How productively does each country deploy its workforce across agriculture, industry, and services? Each country uses its most recent available data. A lower gap means the sector punches closer to its weight.
What this measures
The Sector Efficiency Index compares what share of GDP a sector generates against what share of the workforce it employs. A perfectly efficient sector — one where workers are as productive as those in the rest of the economy — would have a gap of 1.0×. A gap of 8× means that every worker in that sector generates, on average, one-eighth the output of a worker in the rest of the economy.
Formula Gap = [(100 − Sector GDP%) / Sector GDP%] × [Sector Emp% / (100 − Sector Emp%)]
This is the ratio of non-sector productivity per worker to sector productivity per worker. It simplifies to: Gap = (Non-sector GDP share / Sector GDP share) × (Sector Emp share / Non-sector Emp share)
A gap below 1.0 means the sector is more productive per worker than the rest of the economy. A gap of 1.0 means perfectly equal productivity. A gap above 1.0 means the sector is less productive per worker than the rest of the economy.
Example — Georgia (Agriculture, 2022)
Agriculture GDP share: 6.6% — Agriculture employment share: 36.9%
Gap = (93.4 / 6.6) × (36.9 / 63.1) = 14.15 × 0.585 = 8.3×
Interpretation: the non-agricultural economy is 8.3× more productive per worker than Georgia's agricultural sector.
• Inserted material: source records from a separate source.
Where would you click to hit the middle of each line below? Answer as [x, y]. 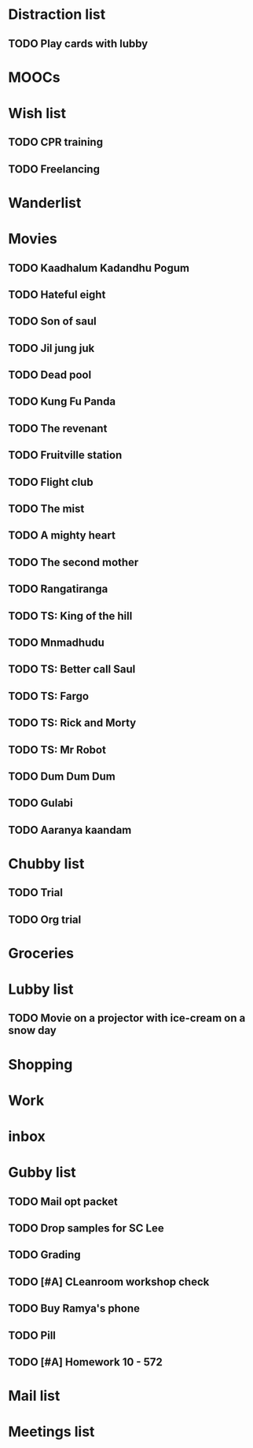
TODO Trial [35, 893]
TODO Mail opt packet [63, 1201]
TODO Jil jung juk [51, 348]
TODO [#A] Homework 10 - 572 [85, 1362]
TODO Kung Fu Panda [62, 402]
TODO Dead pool [50, 375]
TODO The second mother [73, 562]
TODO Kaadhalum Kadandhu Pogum [99, 268]
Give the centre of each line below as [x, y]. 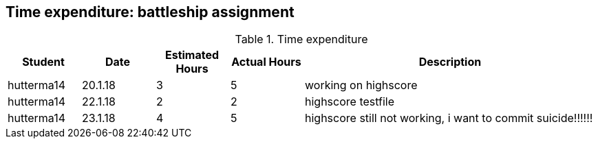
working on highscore [361, 85]
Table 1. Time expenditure [301, 39]
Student [43, 62]
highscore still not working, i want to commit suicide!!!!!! [449, 118]
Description [450, 62]
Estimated [192, 55]
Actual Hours [266, 62]
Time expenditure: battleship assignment [150, 12]
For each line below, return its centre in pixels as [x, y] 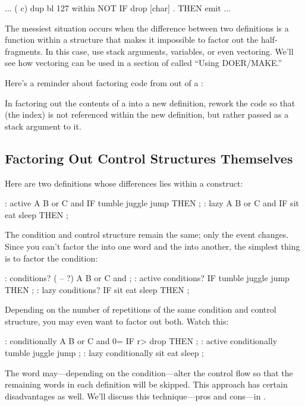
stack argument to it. [43, 126]
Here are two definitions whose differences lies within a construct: [124, 183]
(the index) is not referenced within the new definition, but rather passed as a [147, 114]
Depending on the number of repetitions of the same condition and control [141, 309]
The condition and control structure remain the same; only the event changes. [147, 235]
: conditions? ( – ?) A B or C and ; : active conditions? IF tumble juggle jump [147, 278]
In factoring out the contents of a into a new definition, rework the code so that [150, 103]
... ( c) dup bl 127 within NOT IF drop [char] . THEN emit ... [118, 8]
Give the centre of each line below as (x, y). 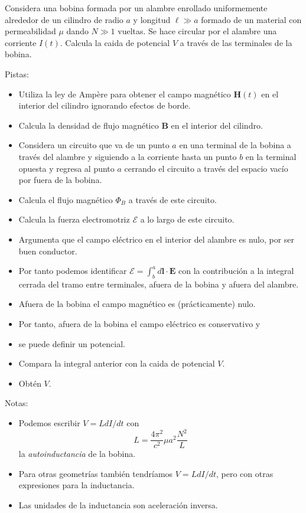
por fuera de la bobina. (60, 180)
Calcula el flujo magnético (66, 199)
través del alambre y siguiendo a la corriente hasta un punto (128, 156)
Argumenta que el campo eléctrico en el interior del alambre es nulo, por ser (157, 239)
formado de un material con (251, 19)
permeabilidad (30, 31)
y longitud (152, 19)
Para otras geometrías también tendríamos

Sectors Agriculture includes agriculture, forestry, and fishing (World Bank indicator NV.AGR.TOTL.ZS for GDP; SL.AGR.EMPL.ZS for employment). Industry includes manufacturing, mining, construction, and utilities (NV.IND.TOTL.ZS; SL.IND.EMPL.ZS). Services includes all service activities (NV.SRV.TOTL.ZS; SL.SRV.EMPL.ZS).
Year selection
Each country uses its most recent year for which both GDP share and employment share data are available (typically 2022 or 2023, occasionally earlier). This keeps the index as current as possible — a country with 2023 data is not held back to match a country whose latest data is 2020. The data year used for each country is shown in the Year column of the table. Countries with fewer than 1% GDP share or fewer than 1% employment share in a sector are excluded from that sector's ranking to avoid division instability.
Interpretation note
A low efficiency gap does not mean a sector is thriving — it means it is proportional. A country where agriculture employs 5% of workers and produces 5% of GDP scores gap = 1.0×, whether it is wealthy or poor. The index measures internal structural balance, not absolute productivity or development level. Regional aggregates and non-country entities are excluded.
Why agriculture is the primary lens
This index is most analytically powerful when applied to agriculture. Farm work is physically gruelling, poorly paid, and offers little security — workers do not choose it for its appeal. When a large share of a country's workforce remains in agriculture despite the sector generating a small fraction of national output, it signals a genuine structural trap: people who cannot find more productive opportunities elsewhere. A high agricultural efficiency gap is therefore a clean indicator of underdevelopment, labour misallocation, and unrealised economic potential.
Services tell a different story. A country where the service sector employs more people than its GDP share alone would justify is not necessarily inefficient — it may simply reflect that service work is desirable. Office jobs, public sector roles, retail, healthcare, and education offer stable hours, lower physical risk, and often higher social status. Workers actively seek these positions out. An oversized service workforce can indicate a labour market where people have real choices and choose comfort and security over raw productivity — which is a mark of development, not dysfunction. The efficiency gap for services should therefore be read with more nuance: it measures structural composition, not a straightforward verdict on waste or misallocation.
Sources
GDP shares: World Bank World Development Indicators, indicators NV.AGR.TOTL.ZS, NV.IND.TOTL.ZS, NV.SRV.TOTL.ZS.
Employment shares: World Bank WDI, indicators SL.AGR.EMPL.ZS, SL.IND.EMPL.ZS, SL.SRV.EMPL.ZS (ILO modeled estimates).
All data is stored locally — no live API calls at runtime.